In technical language, personal order characterizes a society when “the genetic relatedness of its members orders these members serially” or when a society “sustains a character” (PR 34-35). Immediately we think of human persons, and rightfully so. In some sense we think of human persons as the same realities from birth to death, but the issue of personal identity is complex in process philosophy, as is well known, due to the belief that the primary, concrete realities are momentary experiences. There is something more abstract involved in attributing identity to these experiences when they are strung together over long stretches of time. As a result, the abstract identity of a human being or a nonhuman animal should not be overemphasized. This is because if, as Whitehead thinks, “life is a bid for freedom,” then human identity (or the soul) cannot be seen as a strictly enduring substance. Both we and nonhuman animals change from moment to moment. That is, human beings and nonhuman animals are living organisms that exhibit self-motion in their reactions to any tradition (PR 90, 104).

Charles Hartshorne’s Whiteheadian way of putting the issue is to speak of personal identity in terms of temporal asymmetry: we are internally related to our pasts, which are already settled (e.g., I cannot change the fact that I was born in Philadelphia), but externally related to our futures, which are partially open to our plastic control (who knows what city I will be in when I die?). “Life is a passage from physical order to pure mental originality” (PR 107).
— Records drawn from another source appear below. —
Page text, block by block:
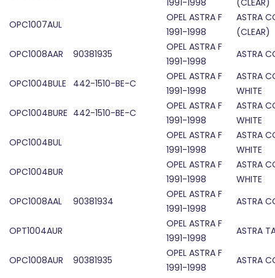
1991-1998
(CLEAR)
OPC1007AUL
OPEL ASTRA F
1991-1998
ASTRA
(CLEAR)
OPC1008AAR
90381935
OPEL ASTRA F
1991-1998
ASTRA
OPC1004BULE 442-1510-BE-C
OPEL ASTRA F
1991-1998
ASTRA
WHITE
OPC1004BURE 442-1510-BE-C
OPEL ASTRA F
1991-1998
ASTRA
WHITE
OPC1004BUL
OPEL ASTRA F
1991-1998
ASTRA
WHITE
OPC1004BUR
OPEL ASTRA F
1991-1998
ASTRA
WHITE
OPC1008AAL
90381934
OPEL ASTRA F
1991-1998
ASTRA
OPT1004AUR
OPEL ASTRA F
1991-1998
ASTRA
OPC1008AUR 90381935
OPEL ASTRA F
1991-1998
ASTRA
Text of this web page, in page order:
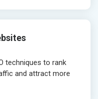
techniques to rank
and attract more
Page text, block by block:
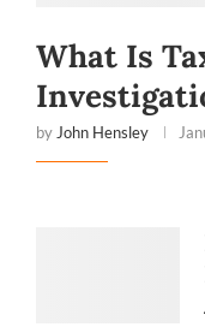
What Is
by John Hensley
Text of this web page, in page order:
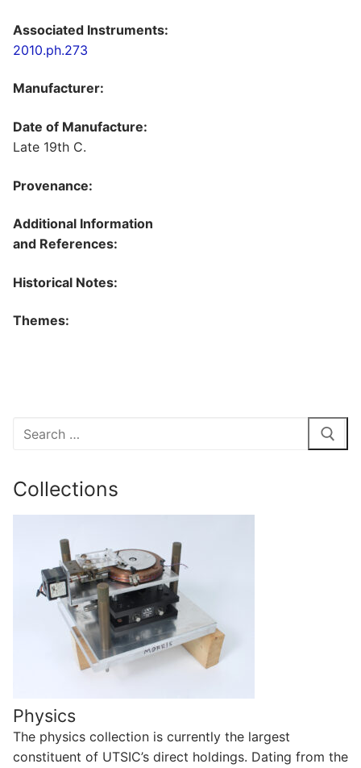
Associated Instruments:
2010.ph.273
Manufacturer:
Date of Manufacture:
Late 19th C.
Provenance:
Additional Information
and References:
Historical Notes:
Themes:
Search
Collections
Physics
The physics collection is currently the largest
constituent of UTSIC’s direct holdings. Dating from the
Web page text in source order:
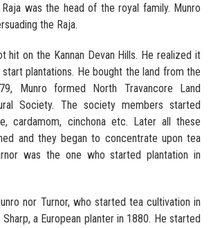
Raja was the head of the royal family. Munro
the Raja.
hit on the Kannan Devan Hills. He realized it
plantations. He bought the land from the
Munro formed North Travancore Land
Society. The society members started
cardamom, cinchona etc. Later all these
and they began to concentrate upon tea
was the one who started plantation in
nor Turnor, who started tea cultivation in
a European planter in 1880. He started
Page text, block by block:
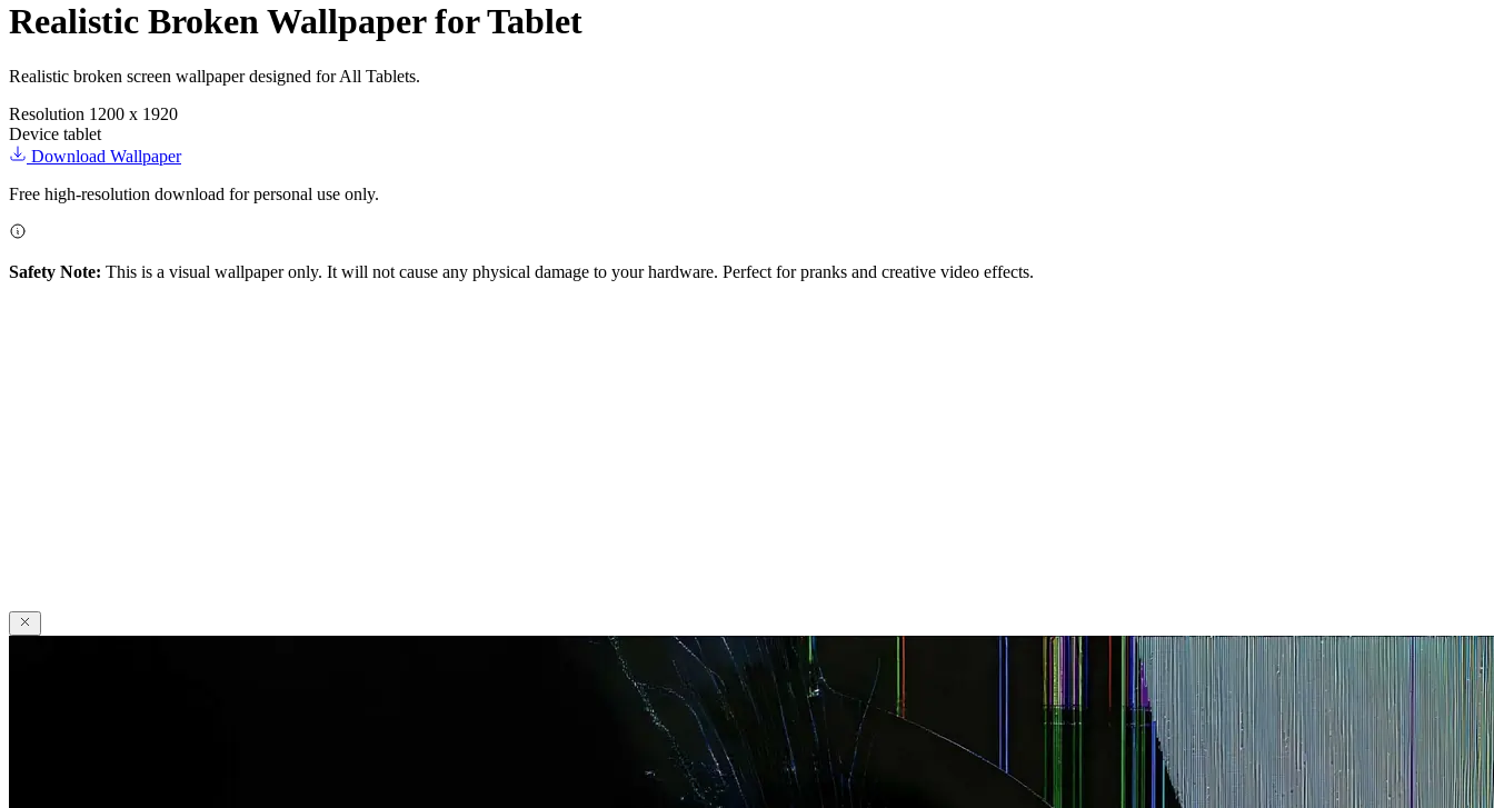
Realistic Broken Wallpaper for Tablet
Realistic broken screen wallpaper designed for All Tablets.
Resolution 1200 x 1920
Device tablet
Download Wallpaper
Free high-resolution download for personal use only.
Safety Note: This is a visual wallpaper only. It will not cause any physical damage to your hardware. Perfect for pranks and creative video effects.
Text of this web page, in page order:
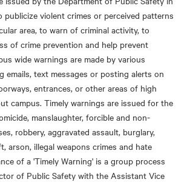
publicize violent crimes or perceived patterns
area, to warn of criminal activity, to
of crime prevention and help prevent
wide warnings are made by various
emails, text messages or posting alerts on
entrances, or other areas of high
campus. Timely warnings are issued for the
manslaughter, forcible and non-
robbery, aggravated assault, burglary,
arson, illegal weapons crimes and hate
of a 'Timely Warning' is a group process
of Public Safety with the Assistant Vice
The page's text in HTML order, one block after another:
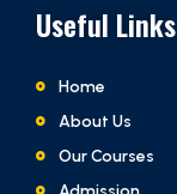
Useful Links
Home
About Us
Our Courses
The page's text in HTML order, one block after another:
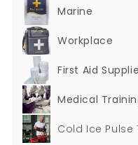
Marine
Expand
submenu
Workplace
Expand
submenu
First Aid
Expand
submenu
Medical
Expand
submenu
Cold Ice Pulse
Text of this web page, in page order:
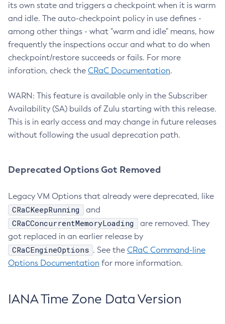
its own state and triggers a checkpoint when it is warm
and idle. The auto-checkpoint policy in use defines -
among other things - what "warm and idle" means, how
frequently the inspections occur and what to do when
checkpoint/restore succeeds or fails. For more
inforation, check the CRaC Documentation.
WARN: This feature is available only in the Subscriber
Availability (SA) builds of Zulu starting with this release.
This is in early access and may change in future releases
without following the usual deprecation path.
Deprecated Options Got Removed
Legacy VM Options that already were deprecated, like
CRaCKeepRunning and
CRaCConcurrentMemoryLoading
are removed. They
got replaced in an earlier release by
CRaCEngineOptions . See the CRaC Command-line
Options Documentation for more information.
IANA Time Zone Data Version
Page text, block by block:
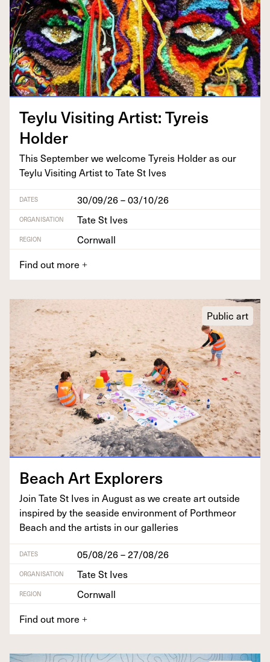
Tey­lu Vis­it­ing Artist: Tyreis
Holder
This Sep­tem­ber we wel­come Tyreis Hold­er as our
Tey­lu Vis­it­ing Artist to Tate St Ives
DATES 30/09/26 – 03/10/26
ORGANISATION Tate St Ives
REGION
Cornwall
Find out more +
Public art
Beach Art Explorers
Join Tate St Ives in August as we cre­ate art out­side
inspired by the sea­side envi­ron­ment of Porth­me­or
Beach and the artists in our galleries
DATES 05/08/26 – 27/08/26
ORGANISATION Tate St Ives
REGION
Cornwall
Find out more +
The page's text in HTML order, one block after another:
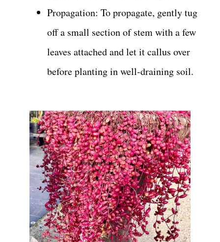
Propagation: To propagate, gently tug
off a small section of stem with a few
leaves attached and let it callus over
before planting in well-draining soil.
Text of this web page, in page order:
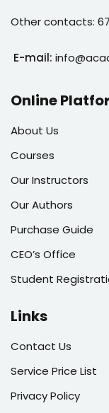
Other contacts:
E-mail:
Online
About Us
Courses
Our Instructors
Our Authors
Purchase Guide
CEO’s Office
Student
Links
Contact Us
Service Price List
Privacy Policy
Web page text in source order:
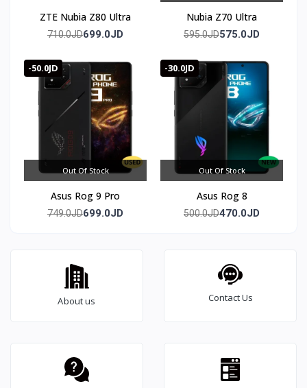
ZTE Nubia Z80 Ultra
710.0JD699.0JD
Nubia Z70 Ultra
595.0JD575.0JD
-50.0JD
Out Of Stock
Asus Rog 9 Pro
749.0JD699.0JD
-30.0JD
Out Of Stock
Asus Rog 8
500.0JD470.0JD
About us Contact Us
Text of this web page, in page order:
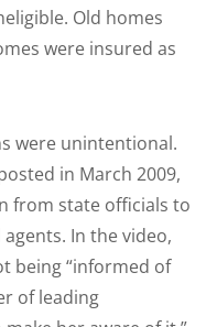
Old homes
were insured as
were unintentional.
in March 2009,
from state officials to
In the video,
being “informed of
of leading
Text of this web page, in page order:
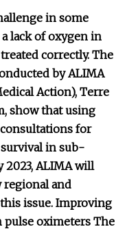
in some
lack of oxygen in
correctly. The
by ALIMA
Action), Terre
show that using
for
in sub-
2023, ALIMA will
and
issue. Improving
oximeters The
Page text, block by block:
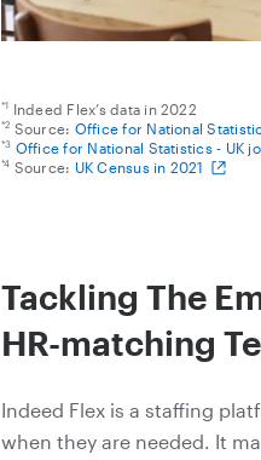
*1 Indeed Flex’s data in 2022
*2 Source: Office for National
*3 Office for National Statistics - UK
*4 Source: UK Census in 2021
Tackling The
HR-matching
Indeed Flex is a staffing
when they are needed. It
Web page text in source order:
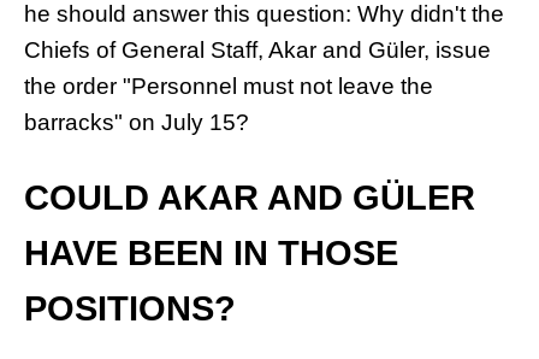
he should answer this question: Why didn't the
Chiefs of General Staff, Akar and Güler, issue
the order "Personnel must not leave the
barracks" on July 15?
COULD AKAR AND GÜLER
HAVE BEEN IN THOSE
POSITIONS?
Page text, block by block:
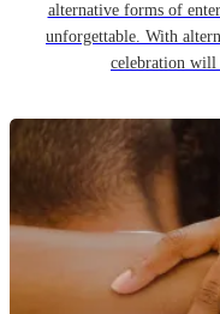
alternative forms of
unforgettable. With
celebration will
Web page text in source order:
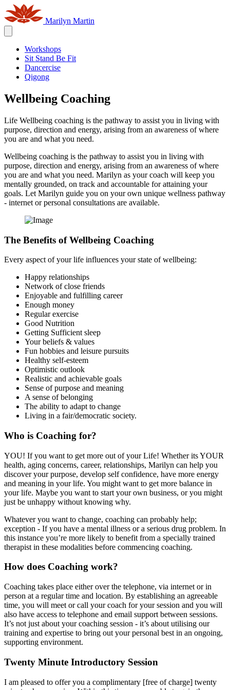
Marilyn Martin
Workshops
Sit Stand Be Fit
Dancercise
Qigong
Wellbeing Coaching
Life Wellbeing coaching is the pathway to assist you in living with
purpose, direction and energy, arising from an awareness of where
you are and what you need.
Wellbeing coaching is the pathway to assist you in living with
purpose, direction and energy, arising from an awareness of where
you are and what you need. Marilyn as your coach will keep you
mentally grounded, on track and accountable for attaining your
goals. Let Marilyn guide you on your own unique wellness pathway
- internet or personal consultations are available.
The Benefits of Wellbeing Coaching
Every aspect of your life influences your state of wellbeing:
Happy relationships
Network of close friends
Enjoyable and fulfilling career
Enough money
Regular exercise
Good Nutrition
Getting Sufficient sleep
Your beliefs & values
Fun hobbies and leisure pursuits
Healthy self-esteem
Optimistic outlook
Realistic and achievable goals
Sense of purpose and meaning
A sense of belonging
The ability to adapt to change
Living in a fair/democratic society.
Who is Coaching for?
YOU! If you want to get more out of your Life! Whether its YOUR
health, aging concerns, career, relationships, Marilyn can help you
discover your purpose, develop self confidence, have more energy
and meaning in your life. You might want to get more balance in
your life. Maybe you want to start your own business, or you might
just be unhappy without knowing why.
Whatever you want to change, coaching can probably help;
exception - If you have a mental illness or a serious drug problem. In
this instance you’re more likely to benefit from a specially trained
therapist in these modalities before commencing coaching.
How does Coaching work?
Coaching takes place either over the telephone, via internet or in
person at a regular time and location. By establishing an agreeable
time, you will meet or call your coach for your session and you will
also have access to telephone and email support between sessions.
It’s not just about your coaching session - it’s about utilising our
training and expertise to bring out your personal best in an ongoing,
supporting environment.
Twenty Minute Introductory Session
I am pleased to offer you a complimentary [free of charge] twenty
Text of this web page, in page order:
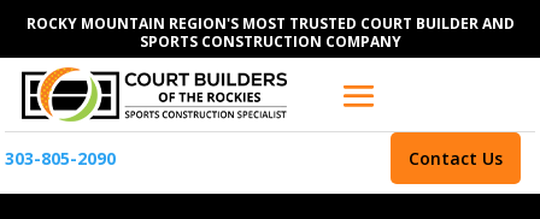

Whitehead’s use of “pure” here is misleading, however, in that it suggests complete central control or strictly mental activity without the body. Rather, Whitehead seems to think that we are somewhat more decentralized than this in that our hearts beat and our hormones secrete largely in ways outside of our control (PR 106-108).

The key point here is that whereas primitive feeling is to be found at lower levels of reality, “we have passed the Rubicon” when sense perception is acquired; here “we” refers to both human beings and other sentient animals. Sentient nonhuman animals (albeit to a lesser degree than most human beings) use sense perception to learn from their mistakes; they “profit by error without being slaughtered by it.” And in our own “upward evolution” we proceed not only by way of error-elimination, but also by a positive, confident “animal faith” (à la Santayana) that the world is intelligible (PR 113, 142, 168; AI 4, 20, 177-78, 214, 247). Donald Griffin has us notice here that the aforementioned Whiteheadian “Rubicon” is not crossed when human rationality comes on the scene, but when sense perception is acquired by nonhuman animals.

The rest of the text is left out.